HairClinic BioMedical Group da tempo si occupa di lotta alla Calvizie con tecnologie innovative. Eseguiamo Trapianti di Capelli con tecnica  atFUE da svariati anni ma è sin dal 2009 che ci avvaliamo dei benefici di un avanzato Protocollo Multidisciplinare di Medicina Rigenerativa, rappresenta quanto di più avanzato esista oggi sulla scena clinica.

E’ indicato in tutti i casi di Calvizie trattabili, da quelli avanzati ma ancora recuperabili dovre promuove le condizioni necessarie per creare vere basi di salute pre-chirurgia, consentendo di silenziare il deleterio effetto shock-loss post chirurgia.

Ma dove il Protocollo bSBS espreme il suo massimo potenziale è nei casi di diradamento, localizzato, marcato, diffuso. Nell’alopecia con diradamento sparso. Nei casi di miniaturizzazione del follicolo e sofferenza follicolare come l’assottigliamento.

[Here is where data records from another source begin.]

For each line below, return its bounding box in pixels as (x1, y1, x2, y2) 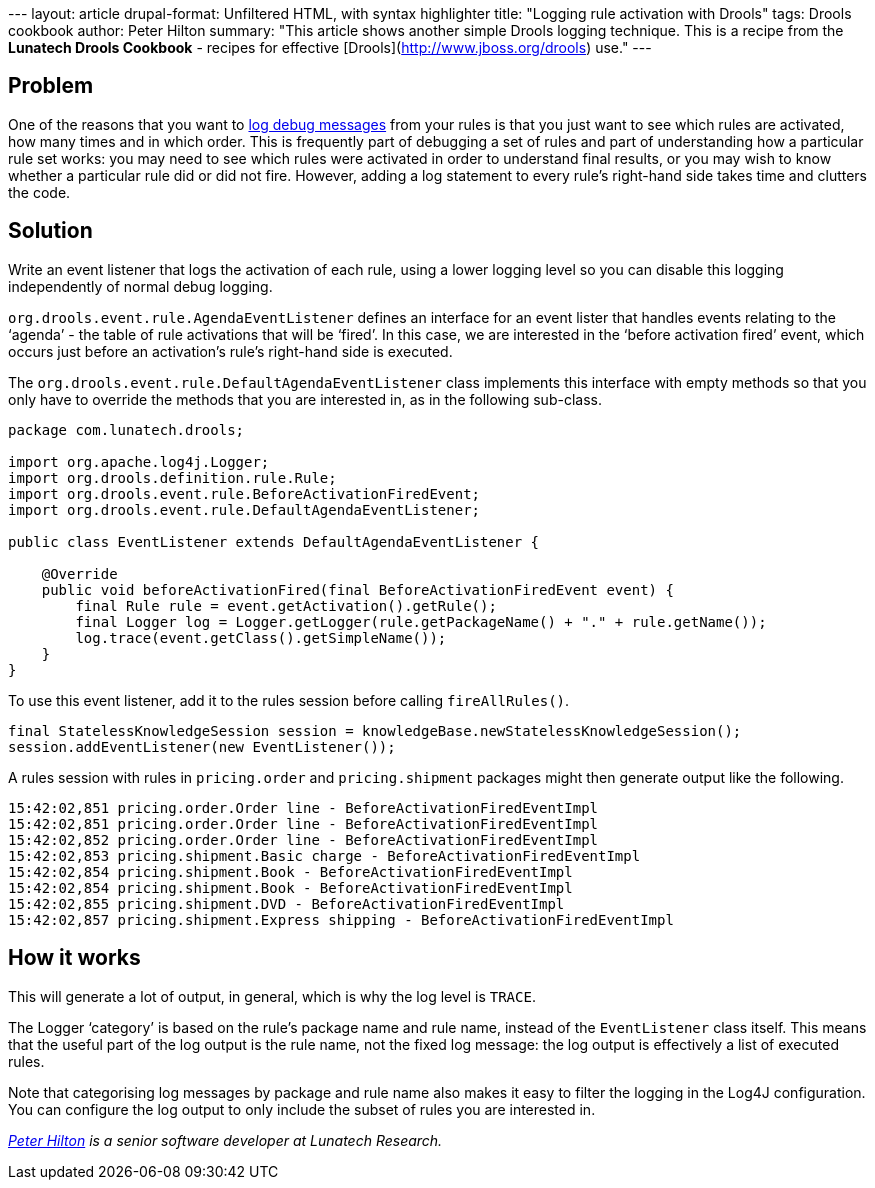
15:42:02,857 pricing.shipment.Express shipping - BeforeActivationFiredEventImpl (8, 911, 674, 928)
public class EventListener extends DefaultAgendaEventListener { (8, 533, 540, 550)
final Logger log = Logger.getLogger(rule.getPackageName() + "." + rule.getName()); (75, 613, 767, 630)
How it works (8, 945, 141, 971)
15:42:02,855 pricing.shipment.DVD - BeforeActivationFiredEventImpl (8, 895, 565, 912)
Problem (8, 73, 94, 99)
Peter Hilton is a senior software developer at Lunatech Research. (8, 1131, 443, 1149)
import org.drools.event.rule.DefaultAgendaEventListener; (8, 501, 481, 518)
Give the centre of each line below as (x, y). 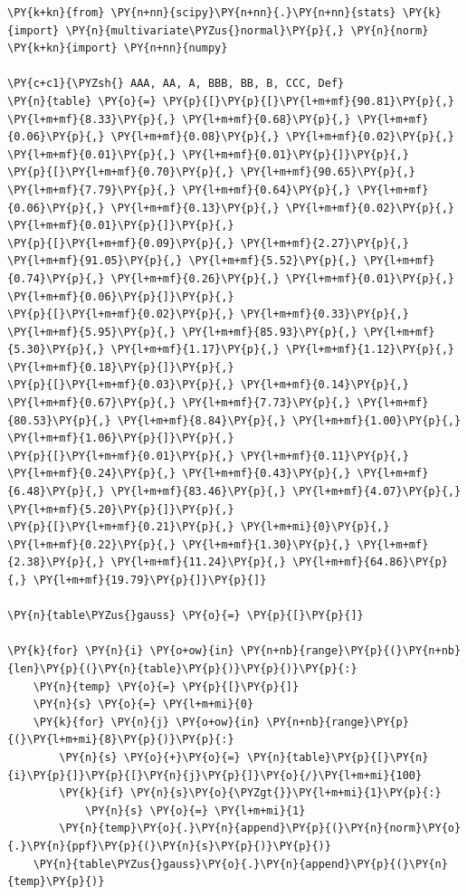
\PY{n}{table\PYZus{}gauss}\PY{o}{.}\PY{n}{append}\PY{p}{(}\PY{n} (240, 864)
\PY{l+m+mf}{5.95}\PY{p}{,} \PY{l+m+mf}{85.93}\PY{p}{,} (182, 332)
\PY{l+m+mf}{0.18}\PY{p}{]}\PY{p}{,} (121, 367)
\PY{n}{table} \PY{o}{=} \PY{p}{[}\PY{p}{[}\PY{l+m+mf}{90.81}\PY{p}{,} (231, 101)
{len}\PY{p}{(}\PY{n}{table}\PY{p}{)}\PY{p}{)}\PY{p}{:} (182, 668)
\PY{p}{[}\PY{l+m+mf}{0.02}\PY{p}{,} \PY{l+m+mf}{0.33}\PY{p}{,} (208, 314)
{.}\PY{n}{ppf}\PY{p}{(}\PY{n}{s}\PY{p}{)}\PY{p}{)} (169, 846)
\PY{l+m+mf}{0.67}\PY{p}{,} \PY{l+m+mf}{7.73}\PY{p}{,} (179, 403)
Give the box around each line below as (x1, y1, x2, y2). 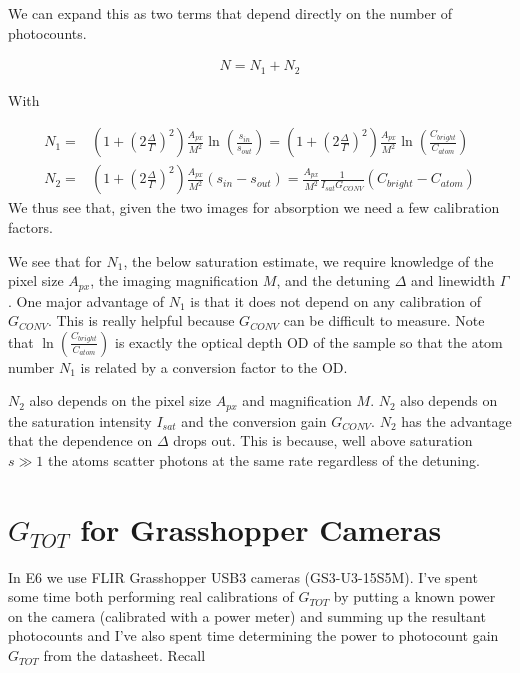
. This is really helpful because (47, 310, 235, 331)
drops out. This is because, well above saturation (173, 430, 473, 451)
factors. (8, 216, 53, 237)
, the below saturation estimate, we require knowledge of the (123, 250, 494, 271)
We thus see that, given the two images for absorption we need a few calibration (8, 197, 500, 218)
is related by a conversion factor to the (80, 356, 318, 377)
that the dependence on (8, 430, 153, 451)
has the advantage (401, 410, 512, 431)
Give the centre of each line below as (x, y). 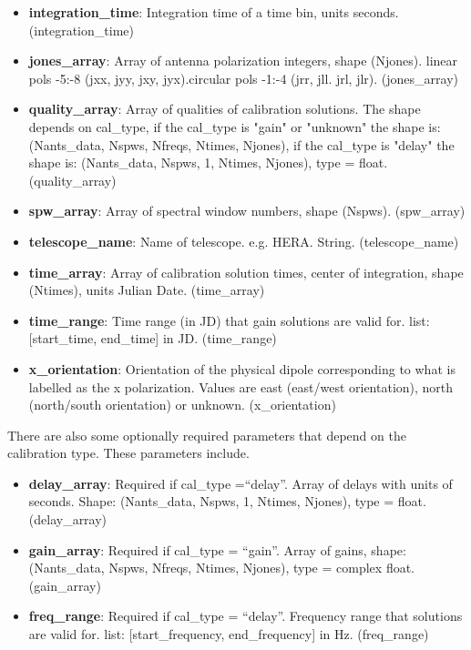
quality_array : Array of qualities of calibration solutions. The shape (225, 109)
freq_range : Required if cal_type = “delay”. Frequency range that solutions (246, 616)
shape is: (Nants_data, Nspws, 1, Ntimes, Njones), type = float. (208, 162)
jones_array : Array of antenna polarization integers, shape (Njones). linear (243, 61)
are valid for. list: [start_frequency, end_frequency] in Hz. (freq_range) (229, 634)
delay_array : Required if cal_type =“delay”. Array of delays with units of (241, 483)
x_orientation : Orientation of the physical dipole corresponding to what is (242, 368)
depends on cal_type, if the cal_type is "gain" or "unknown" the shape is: (235, 126)
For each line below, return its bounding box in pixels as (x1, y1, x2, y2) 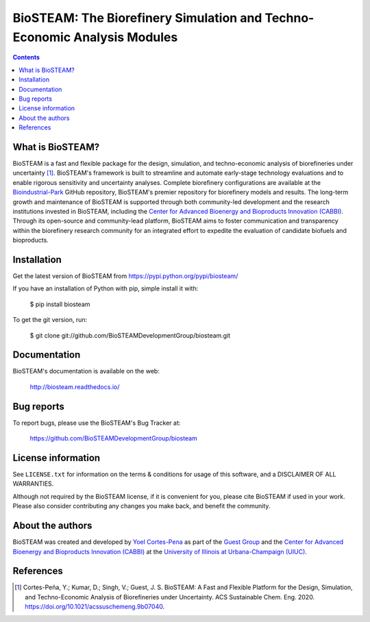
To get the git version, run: (12, 316, 88, 324)
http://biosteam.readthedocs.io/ (29, 382, 120, 390)
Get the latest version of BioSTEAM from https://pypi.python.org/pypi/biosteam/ (12, 272, 238, 280)
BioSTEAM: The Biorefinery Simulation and (12, 10, 262, 25)
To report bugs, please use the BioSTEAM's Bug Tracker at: (12, 419, 181, 427)
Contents (12, 53, 40, 62)
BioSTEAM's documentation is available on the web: (12, 367, 160, 375)
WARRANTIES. (12, 480, 54, 488)
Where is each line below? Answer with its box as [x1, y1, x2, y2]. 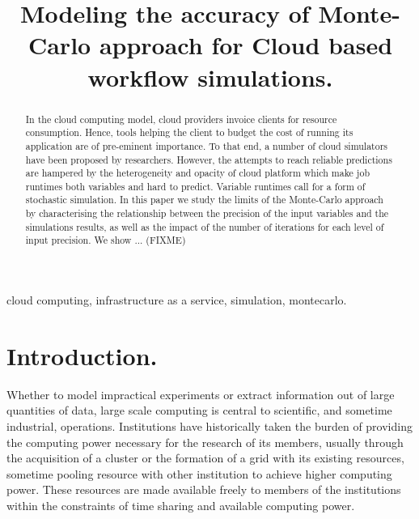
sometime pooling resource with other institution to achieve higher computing [6, 465, 392, 482]
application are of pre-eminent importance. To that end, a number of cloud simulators [25, 138, 388, 152]
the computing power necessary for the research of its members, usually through [6, 433, 404, 450]
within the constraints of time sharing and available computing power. [6, 496, 355, 513]
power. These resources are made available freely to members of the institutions [6, 481, 401, 498]
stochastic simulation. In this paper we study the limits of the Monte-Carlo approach [25, 193, 383, 206]
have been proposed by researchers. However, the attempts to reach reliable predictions [25, 152, 392, 166]
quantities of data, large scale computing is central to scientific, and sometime [6, 402, 392, 419]
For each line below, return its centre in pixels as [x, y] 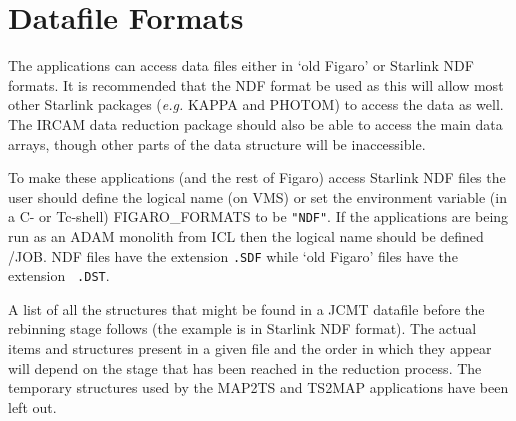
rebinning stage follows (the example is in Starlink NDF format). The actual [242, 328]
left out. [32, 406]
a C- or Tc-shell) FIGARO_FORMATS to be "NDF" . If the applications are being [258, 216]
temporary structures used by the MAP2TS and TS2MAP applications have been [258, 387]
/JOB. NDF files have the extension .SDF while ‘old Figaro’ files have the [233, 255]
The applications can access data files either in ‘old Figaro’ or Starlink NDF [241, 65]
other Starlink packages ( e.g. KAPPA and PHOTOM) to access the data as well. [256, 104]
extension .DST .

I benefici promossi sono essenziali al fine di favorire il miglior risultato estetico, tra i principali promuove l’inversione della miniaturizzazione e il conseguente aumento significativo della densità globale (risultato molto appagante), lavora sul contrasto dell’invecchiamento cellulare precoce ed è una condizione necessaria per ottenere la massima rigenerazione cellulare autologa.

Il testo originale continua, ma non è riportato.